According to the Adjusted
Cycle Extremes Index, a composite on-chain tool combining SOPR, MVRV, NUPL, and NVT metrics, Bitcoin is currently reading at 8.8%. This figure places the cryptocurrency firmly in a compression phase, historically a precursor to a period of heightened volatility and directional price swings [1]. Analysts such as Axel Adler suggest that while the current phase appears quiet, it may be a prelude to a more significant market movement—either bullish or bearish—over the coming weeks or months.On-chain data from platforms like Glassnode and CryptoQuant also point to a fragile market.

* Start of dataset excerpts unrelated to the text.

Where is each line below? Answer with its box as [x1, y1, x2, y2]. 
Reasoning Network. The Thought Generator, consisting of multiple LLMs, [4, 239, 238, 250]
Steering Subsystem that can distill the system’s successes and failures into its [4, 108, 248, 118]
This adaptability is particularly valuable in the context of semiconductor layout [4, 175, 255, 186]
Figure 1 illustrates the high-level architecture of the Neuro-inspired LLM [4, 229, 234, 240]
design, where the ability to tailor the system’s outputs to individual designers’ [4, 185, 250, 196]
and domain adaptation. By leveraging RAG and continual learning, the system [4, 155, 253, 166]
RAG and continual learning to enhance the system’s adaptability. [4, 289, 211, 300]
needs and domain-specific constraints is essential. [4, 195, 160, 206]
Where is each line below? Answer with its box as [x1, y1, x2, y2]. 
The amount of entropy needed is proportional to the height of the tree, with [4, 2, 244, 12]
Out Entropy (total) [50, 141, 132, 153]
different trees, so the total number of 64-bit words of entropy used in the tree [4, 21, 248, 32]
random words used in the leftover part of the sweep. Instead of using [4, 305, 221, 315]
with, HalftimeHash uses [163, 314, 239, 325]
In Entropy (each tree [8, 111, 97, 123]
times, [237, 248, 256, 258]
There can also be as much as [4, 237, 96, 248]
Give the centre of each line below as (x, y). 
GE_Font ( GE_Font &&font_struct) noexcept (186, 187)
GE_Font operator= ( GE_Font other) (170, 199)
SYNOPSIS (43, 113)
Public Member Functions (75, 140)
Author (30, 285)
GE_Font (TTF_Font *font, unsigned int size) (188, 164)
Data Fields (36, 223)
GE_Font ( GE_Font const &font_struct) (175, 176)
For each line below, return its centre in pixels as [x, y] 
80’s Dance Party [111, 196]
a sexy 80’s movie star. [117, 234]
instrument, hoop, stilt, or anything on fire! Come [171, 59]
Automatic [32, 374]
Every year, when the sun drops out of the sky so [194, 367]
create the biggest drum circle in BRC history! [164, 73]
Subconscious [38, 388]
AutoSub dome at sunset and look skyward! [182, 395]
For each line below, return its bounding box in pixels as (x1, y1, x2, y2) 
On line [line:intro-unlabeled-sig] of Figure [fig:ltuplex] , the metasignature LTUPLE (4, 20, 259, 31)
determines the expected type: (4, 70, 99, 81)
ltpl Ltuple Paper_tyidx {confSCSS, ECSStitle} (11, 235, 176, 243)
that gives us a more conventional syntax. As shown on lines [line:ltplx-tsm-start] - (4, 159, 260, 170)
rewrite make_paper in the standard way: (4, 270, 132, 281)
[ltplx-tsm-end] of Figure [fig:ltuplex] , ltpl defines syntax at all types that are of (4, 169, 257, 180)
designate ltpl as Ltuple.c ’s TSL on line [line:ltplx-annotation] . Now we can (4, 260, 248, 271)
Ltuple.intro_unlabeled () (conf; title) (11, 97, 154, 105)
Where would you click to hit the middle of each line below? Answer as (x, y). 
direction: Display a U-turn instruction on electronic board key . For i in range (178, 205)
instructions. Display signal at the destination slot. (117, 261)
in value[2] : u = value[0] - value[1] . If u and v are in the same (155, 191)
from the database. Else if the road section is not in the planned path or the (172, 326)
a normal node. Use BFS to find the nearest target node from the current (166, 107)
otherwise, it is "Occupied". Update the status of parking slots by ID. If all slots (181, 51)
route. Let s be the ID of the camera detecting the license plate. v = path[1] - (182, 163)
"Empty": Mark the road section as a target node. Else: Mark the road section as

Short-term holders are facing critical cost bases around $107,000, a level that often determines the balance of power between buyers and sellers [2]. The recent price decline has pushed the RSI into oversold territory and reduced trading volumes, signaling weakening conviction among traders. Futures positioning has also shifted to a more defensive posture, with declining open interest and funding payments indicating a waning bullish appetite.

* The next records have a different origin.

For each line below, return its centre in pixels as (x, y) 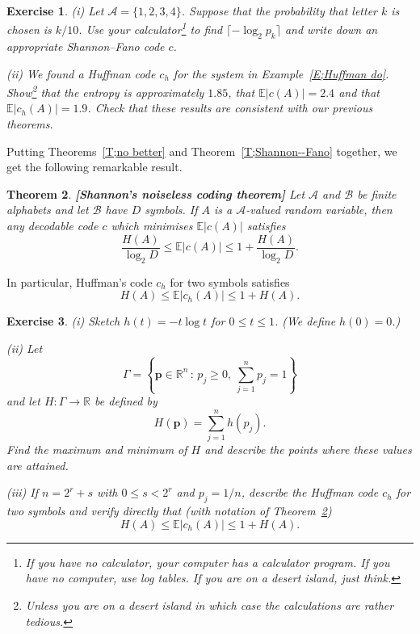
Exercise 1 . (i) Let (55, 10)
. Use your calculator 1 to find (151, 28)
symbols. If (171, 210)
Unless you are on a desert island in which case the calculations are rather (210, 605)
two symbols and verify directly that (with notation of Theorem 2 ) (169, 511)
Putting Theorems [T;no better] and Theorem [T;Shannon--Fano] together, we (202, 151)
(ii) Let (25, 348)
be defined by (126, 401)
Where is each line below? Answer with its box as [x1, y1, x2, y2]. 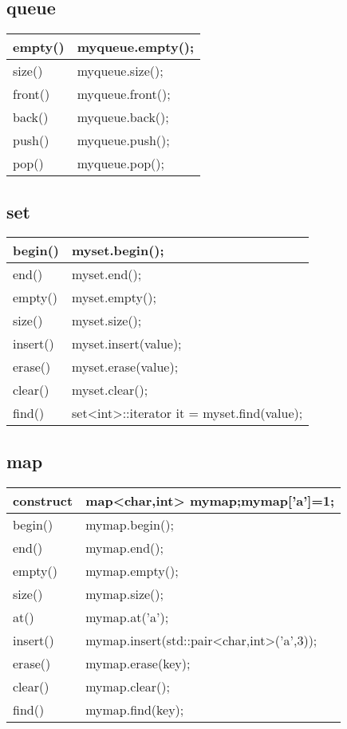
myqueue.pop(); [77, 154, 165, 173]
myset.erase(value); [72, 357, 179, 376]
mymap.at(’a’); [85, 607, 169, 626]
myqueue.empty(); [77, 37, 195, 57]
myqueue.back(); [77, 108, 169, 127]
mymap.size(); [85, 584, 164, 603]
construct [13, 491, 73, 510]
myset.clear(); [72, 380, 148, 400]
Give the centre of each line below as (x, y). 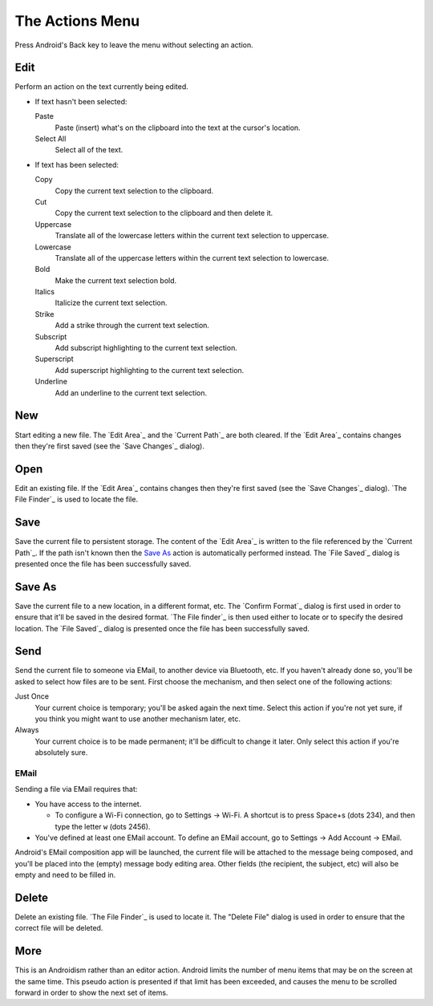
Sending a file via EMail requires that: (76, 789)
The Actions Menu (77, 21)
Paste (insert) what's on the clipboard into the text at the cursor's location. (178, 128)
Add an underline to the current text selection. (131, 392)
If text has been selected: (77, 164)
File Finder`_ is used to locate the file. (77, 499)
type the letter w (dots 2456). (103, 826)
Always (27, 730)

Despite the bearish signals, some market watchers point to potential catalysts that could support a reversal. The
Cap, a long-term valuation metric calculated from the difference between Realized Cap and Average Cap, stands at $739.4 billion, with BTC trading comfortably above it. This suggests continued inflows from long-term investors and a resilient capital structure [3]. Moreover, the Coinbase Premium Gap—currently at +11.6—indicates that U.S. institutions are willing to pay a premium for Bitcoin exposure, a trend historically linked to extended bullish moves.The institutional landscape remains a key factor. While spot ETF inflows have shown intermittent strength, they have not been enough to offset the broader market weakness. Meanwhile, active on-chain addresses and fees remain low, signaling limited organic buying pressure from retail participants. However, large transfers suggest that whales and institutional players are repositioning their holdings amid the uncertainty.

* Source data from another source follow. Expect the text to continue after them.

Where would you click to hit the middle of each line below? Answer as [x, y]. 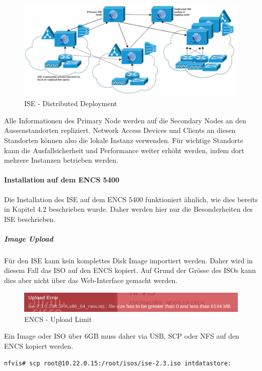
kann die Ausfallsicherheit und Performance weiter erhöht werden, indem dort [124, 150]
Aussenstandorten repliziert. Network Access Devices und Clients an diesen [120, 130]
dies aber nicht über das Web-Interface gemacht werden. [91, 280]
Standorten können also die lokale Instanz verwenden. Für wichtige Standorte [124, 140]
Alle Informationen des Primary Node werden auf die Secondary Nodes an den [125, 120]
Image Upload [29, 238]
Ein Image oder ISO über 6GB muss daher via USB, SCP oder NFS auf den [122, 336]
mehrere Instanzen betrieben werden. [61, 160]
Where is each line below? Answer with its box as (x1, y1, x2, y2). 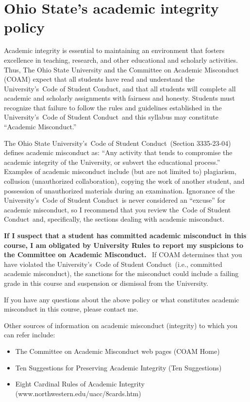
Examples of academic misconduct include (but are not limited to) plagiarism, (4, 166, 236, 176)
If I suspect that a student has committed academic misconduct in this (4, 230, 247, 240)
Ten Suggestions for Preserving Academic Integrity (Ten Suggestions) (15, 362, 222, 372)
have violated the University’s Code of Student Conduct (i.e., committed (4, 259, 222, 269)
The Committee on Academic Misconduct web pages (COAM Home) (15, 346, 220, 356)
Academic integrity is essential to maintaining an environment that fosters (4, 45, 225, 55)
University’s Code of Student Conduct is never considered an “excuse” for (4, 195, 226, 205)
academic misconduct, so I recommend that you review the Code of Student (4, 204, 231, 214)

Looking ahead, the market faces a critical juncture. Bulls must reclaim key resistance levels near $112,000–$115,000 to regain momentum, while a failure to do so could see the price test $101,300, the 200-day SMA. Analysts are divided on the likely outcome, with some viewing the current compression phase as a bearish setup and others as a precursor to a new bullish phase fueled by rising institutional demand and macroeconomic catalysts [1]. The next few weeks will be crucial in determining whether Bitcoin transitions into a deeper correction or sets the stage for another leg higher.
Source:
[1] Bitcoin Cycle Extremes Index Hits 8.8%: Compression ... (https://www.mitrade.com/insights/news/live-news/article-3-1085498-20250901)
[2] Bitcoin (BTC) Faces Fragility Amid Market Volatility and ... (https://blockchain.news/news/bitcoin-btc-faces-fragility-amid-market-volatility)
[3] Red August, Green Signals: Why Bitcoin's Structure ... (https://cryptopotato.com/red-august-green-signals-why-bitcoins-structure-remains-unshaken/)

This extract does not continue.